======== Data
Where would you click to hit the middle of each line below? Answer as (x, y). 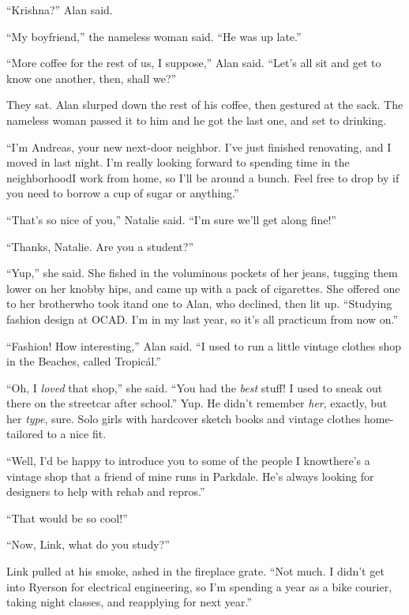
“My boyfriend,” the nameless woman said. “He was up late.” (154, 36)
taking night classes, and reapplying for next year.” (129, 602)
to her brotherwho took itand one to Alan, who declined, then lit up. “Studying (199, 304)
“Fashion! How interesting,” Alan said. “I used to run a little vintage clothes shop (204, 345)
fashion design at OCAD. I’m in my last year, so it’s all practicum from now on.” (203, 319)
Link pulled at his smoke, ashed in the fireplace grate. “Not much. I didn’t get (195, 571)
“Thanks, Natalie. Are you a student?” (100, 246)
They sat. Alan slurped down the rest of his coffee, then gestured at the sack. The (205, 105)
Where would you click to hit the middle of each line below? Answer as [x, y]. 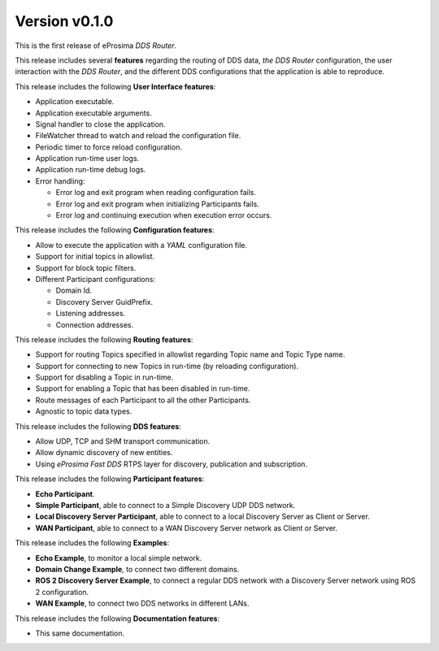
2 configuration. [62, 592]
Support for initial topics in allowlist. [95, 257]
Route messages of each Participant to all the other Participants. [143, 400]
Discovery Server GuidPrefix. [104, 302]
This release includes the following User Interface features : [115, 86]
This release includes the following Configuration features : [115, 230]
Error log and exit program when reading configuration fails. [156, 193]
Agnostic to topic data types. [84, 411]
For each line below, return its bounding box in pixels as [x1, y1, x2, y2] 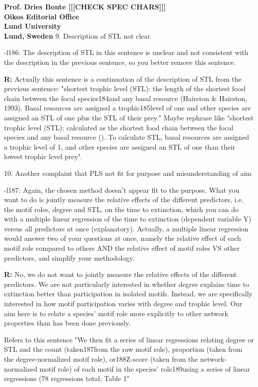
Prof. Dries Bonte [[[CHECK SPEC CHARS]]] [4, 1, 166, 11]
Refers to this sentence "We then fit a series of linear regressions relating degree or [4, 334, 254, 344]
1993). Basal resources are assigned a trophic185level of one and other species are [4, 103, 251, 113]
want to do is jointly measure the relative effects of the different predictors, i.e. [4, 194, 244, 205]
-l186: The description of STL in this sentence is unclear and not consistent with [4, 47, 249, 57]
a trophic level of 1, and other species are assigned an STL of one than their [4, 141, 236, 152]
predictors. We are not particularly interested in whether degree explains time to [4, 278, 250, 289]
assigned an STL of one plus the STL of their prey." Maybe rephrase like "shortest [4, 112, 254, 122]
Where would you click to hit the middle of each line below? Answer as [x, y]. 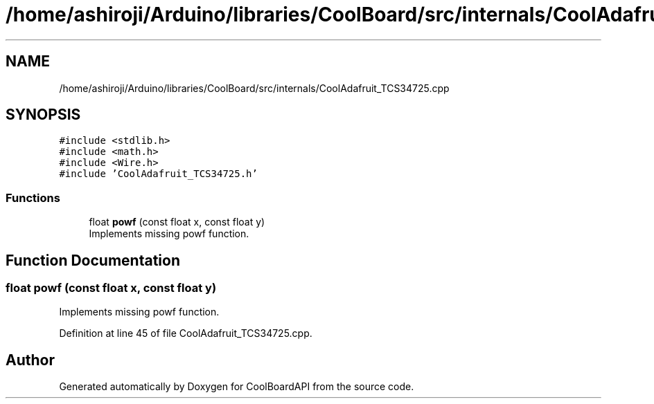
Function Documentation [93, 260]
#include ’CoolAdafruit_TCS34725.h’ [158, 174]
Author [30, 360]
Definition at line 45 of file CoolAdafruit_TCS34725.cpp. [186, 333]
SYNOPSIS [43, 115]
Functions [33, 198]
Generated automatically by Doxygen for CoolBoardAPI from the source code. [237, 387]
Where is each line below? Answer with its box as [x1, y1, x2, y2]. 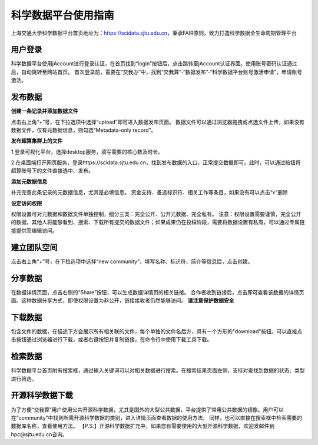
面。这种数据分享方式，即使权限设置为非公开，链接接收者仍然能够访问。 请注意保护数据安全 [11, 297, 234, 304]
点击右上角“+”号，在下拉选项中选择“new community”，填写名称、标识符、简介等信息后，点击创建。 [11, 258, 253, 265]
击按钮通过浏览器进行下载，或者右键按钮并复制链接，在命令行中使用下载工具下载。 [11, 336, 212, 343]
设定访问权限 [11, 200, 42, 207]
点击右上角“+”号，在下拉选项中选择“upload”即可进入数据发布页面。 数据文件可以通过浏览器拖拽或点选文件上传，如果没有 [11, 118, 305, 125]
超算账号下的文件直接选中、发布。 [11, 167, 94, 174]
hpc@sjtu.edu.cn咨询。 [11, 430, 68, 438]
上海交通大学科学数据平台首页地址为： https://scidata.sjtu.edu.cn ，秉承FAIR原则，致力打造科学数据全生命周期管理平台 [11, 29, 297, 36]
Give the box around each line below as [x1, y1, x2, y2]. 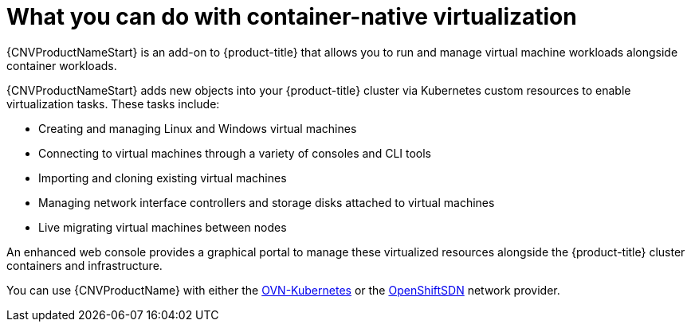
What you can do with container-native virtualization [6, 3, 577, 30]
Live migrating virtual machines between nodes [38, 220, 287, 234]
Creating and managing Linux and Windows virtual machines [38, 121, 357, 135]
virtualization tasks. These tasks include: [6, 96, 220, 111]
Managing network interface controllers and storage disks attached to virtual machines [38, 195, 495, 209]
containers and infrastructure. [6, 258, 163, 272]
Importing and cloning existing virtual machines [38, 170, 287, 185]
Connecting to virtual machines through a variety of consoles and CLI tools [38, 146, 432, 160]
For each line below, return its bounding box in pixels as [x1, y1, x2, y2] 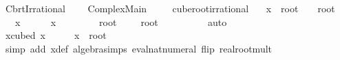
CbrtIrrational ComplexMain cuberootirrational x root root [5, 1, 335, 15]
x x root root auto [14, 14, 227, 29]
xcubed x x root [5, 28, 107, 42]
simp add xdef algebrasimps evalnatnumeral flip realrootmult [5, 41, 273, 55]
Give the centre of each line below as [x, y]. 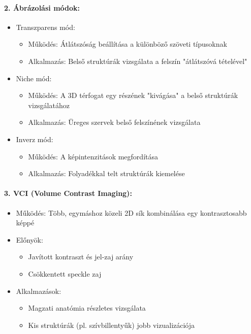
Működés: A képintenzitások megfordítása [93, 156]
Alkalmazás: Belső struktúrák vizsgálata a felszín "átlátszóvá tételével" [138, 61]
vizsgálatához [49, 105]
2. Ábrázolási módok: [42, 7]
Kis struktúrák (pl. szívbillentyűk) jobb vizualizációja [112, 325]
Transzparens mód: [45, 27]
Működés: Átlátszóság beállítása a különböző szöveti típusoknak [128, 44]
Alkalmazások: [39, 291]
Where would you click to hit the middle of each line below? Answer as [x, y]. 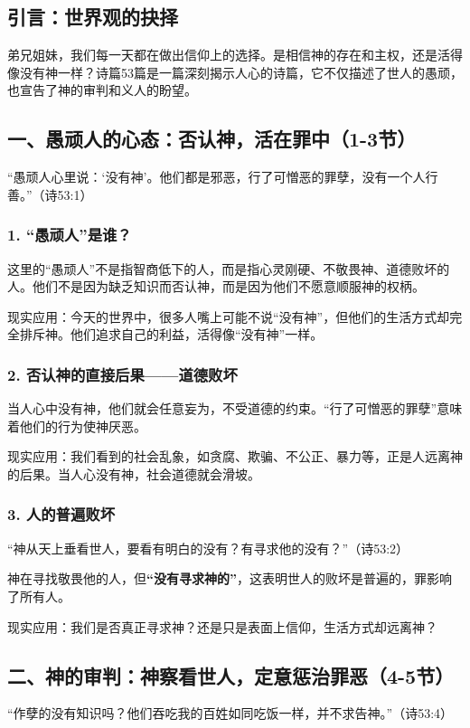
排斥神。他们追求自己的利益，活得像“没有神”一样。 [171, 334]
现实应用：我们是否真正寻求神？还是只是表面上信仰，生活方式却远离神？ [222, 626]
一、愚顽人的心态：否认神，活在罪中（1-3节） [212, 139]
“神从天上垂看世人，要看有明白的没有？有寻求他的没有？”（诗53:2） [208, 548]
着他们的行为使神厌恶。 [77, 425]
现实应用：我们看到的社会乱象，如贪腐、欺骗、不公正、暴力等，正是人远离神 [235, 456]
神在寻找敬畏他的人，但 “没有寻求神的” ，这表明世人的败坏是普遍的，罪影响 [230, 578]
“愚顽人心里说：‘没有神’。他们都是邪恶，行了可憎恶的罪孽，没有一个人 [216, 177]
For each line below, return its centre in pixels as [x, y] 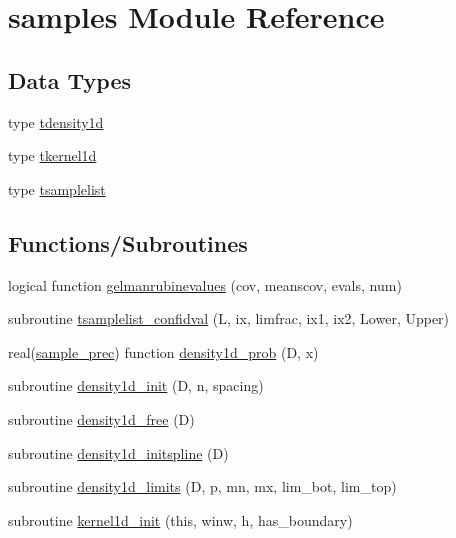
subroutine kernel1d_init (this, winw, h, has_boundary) [180, 519]
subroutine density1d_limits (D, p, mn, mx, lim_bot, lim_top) [202, 486]
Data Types [69, 79]
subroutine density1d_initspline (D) [118, 452]
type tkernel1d [52, 155]
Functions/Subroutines [128, 242]
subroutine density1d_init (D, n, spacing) [136, 385]
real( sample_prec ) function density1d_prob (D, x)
================
§ Activity
Produce a word-for-word copy of the records, omitting all images.

§ Expected answer
Where would you click to hit the middle of each line below? Answer as (x, y). 
“My boyfriend,” the nameless woman said. “He was up late.” (154, 36)
taking night classes, and reapplying for next year.” (129, 602)
to her brotherwho took itand one to Alan, who declined, then lit up. “Studying (199, 304)
“Fashion! How interesting,” Alan said. “I used to run a little vintage clothes shop (204, 345)
fashion design at OCAD. I’m in my last year, so it’s all practicum from now on.” (203, 319)
Link pulled at his smoke, ashed in the fireplace grate. “Not much. I didn’t get (195, 571)
“Thanks, Natalie. Are you a student?” (100, 246)
They sat. Alan slurped down the rest of his coffee, then gestured at the sack. The (205, 105)
Where would you click to hit the middle of each line below? Answer as [x, y]. 
2 configuration. [62, 592]
Support for initial topics in allowlist. [95, 257]
Route messages of each Participant to all the other Participants. [143, 400]
Discovery Server GuidPrefix. [104, 302]
This release includes the following User Interface features : [115, 86]
This release includes the following Configuration features : [115, 230]
Error log and exit program when reading configuration fails. [156, 193]
Agnostic to topic data types. [84, 411]
For each line below, return its bounding box in pixels as [x1, y1, x2, y2] 
Prof. Dries Bonte [[[CHECK SPEC CHARS]]] [4, 1, 166, 11]
Refers to this sentence "We then fit a series of linear regressions relating degree or [4, 334, 254, 344]
1993). Basal resources are assigned a trophic185level of one and other species are [4, 103, 251, 113]
want to do is jointly measure the relative effects of the different predictors, i.e. [4, 194, 244, 205]
-l186: The description of STL in this sentence is unclear and not consistent with [4, 47, 249, 57]
a trophic level of 1, and other species are assigned an STL of one than their [4, 141, 236, 152]
predictors. We are not particularly interested in whether degree explains time to [4, 278, 250, 289]
assigned an STL of one plus the STL of their prey." Maybe rephrase like "shortest [4, 112, 254, 122]
Where would you click to hit the middle of each line below? Answer as [x, y]. 
Function Documentation [93, 260]
#include ’CoolAdafruit_TCS34725.h’ [158, 174]
Author [30, 360]
Definition at line 45 of file CoolAdafruit_TCS34725.cpp. [186, 333]
SYNOPSIS [43, 115]
Functions [33, 198]
Generated automatically by Doxygen for CoolBoardAPI from the source code. [237, 387]
Where is each line below? Answer with its box as [x1, y1, x2, y2]. 
面。这种数据分享方式，即使权限设置为非公开，链接接收者仍然能够访问。 请注意保护数据安全 [11, 297, 234, 304]
点击右上角“+”号，在下拉选项中选择“new community”，填写名称、标识符、简介等信息后，点击创建。 [11, 258, 253, 265]
击按钮通过浏览器进行下载，或者右键按钮并复制链接，在命令行中使用下载工具下载。 [11, 336, 212, 343]
设定访问权限 [11, 200, 42, 207]
点击右上角“+”号，在下拉选项中选择“upload”即可进入数据发布页面。 数据文件可以通过浏览器拖拽或点选文件上传，如果没有 [11, 118, 305, 125]
超算账号下的文件直接选中、发布。 [11, 167, 94, 174]
hpc@sjtu.edu.cn咨询。 [11, 430, 68, 438]
上海交通大学科学数据平台首页地址为： https://scidata.sjtu.edu.cn ，秉承FAIR原则，致力打造科学数据全生命周期管理平台 [11, 29, 297, 36]
Give the box around each line below as [x1, y1, x2, y2]. 
What you can do with container-native virtualization [6, 3, 577, 30]
Live migrating virtual machines between nodes [38, 220, 287, 234]
Creating and managing Linux and Windows virtual machines [38, 121, 357, 135]
virtualization tasks. These tasks include: [6, 96, 220, 111]
Managing network interface controllers and storage disks attached to virtual machines [38, 195, 495, 209]
containers and infrastructure. [6, 258, 163, 272]
Importing and cloning existing virtual machines [38, 170, 287, 185]
Connecting to virtual machines through a variety of consoles and CLI tools [38, 146, 432, 160]
For each line below, return its bounding box in pixels as [x1, y1, x2, y2] 
CbrtIrrational ComplexMain cuberootirrational x root root [5, 1, 335, 15]
x x root root auto [14, 14, 227, 29]
xcubed x x root [5, 28, 107, 42]
simp add xdef algebrasimps evalnatnumeral flip realrootmult [5, 41, 273, 55]
Give the centre of each line below as [x, y]. 
Működés: A képintenzitások megfordítása [93, 156]
Alkalmazás: Belső struktúrák vizsgálata a felszín "átlátszóvá tételével" [138, 61]
vizsgálatához [49, 105]
2. Ábrázolási módok: [42, 7]
Kis struktúrák (pl. szívbillentyűk) jobb vizualizációja [112, 325]
Transzparens mód: [45, 27]
Működés: Átlátszóság beállítása a különböző szöveti típusoknak [128, 44]
Alkalmazások: [39, 291]
Where would you click to hit the middle of each line below? Answer as [x, y]. 
排斥神。他们追求自己的利益，活得像“没有神”一样。 [171, 334]
现实应用：我们是否真正寻求神？还是只是表面上信仰，生活方式却远离神？ [222, 626]
一、愚顽人的心态：否认神，活在罪中（1-3节） [212, 139]
“神从天上垂看世人，要看有明白的没有？有寻求他的没有？”（诗53:2） [208, 548]
着他们的行为使神厌恶。 [77, 425]
现实应用：我们看到的社会乱象，如贪腐、欺骗、不公正、暴力等，正是人远离神 [235, 456]
神在寻找敬畏他的人，但 “没有寻求神的” ，这表明世人的败坏是普遍的，罪影响 [230, 578]
“愚顽人心里说：‘没有神’。他们都是邪恶，行了可憎恶的罪孽，没有一个人 [216, 177]
For each line below, return its centre in pixels as [x, y] 
subroutine kernel1d_init (this, winw, h, has_boundary) [180, 519]
subroutine density1d_limits (D, p, mn, mx, lim_bot, lim_top) [202, 486]
Data Types [69, 79]
subroutine density1d_initspline (D) [118, 452]
type tkernel1d [52, 155]
Functions/Subroutines [128, 242]
subroutine density1d_init (D, n, spacing) [136, 385]
real( sample_prec ) function density1d_prob (D, x)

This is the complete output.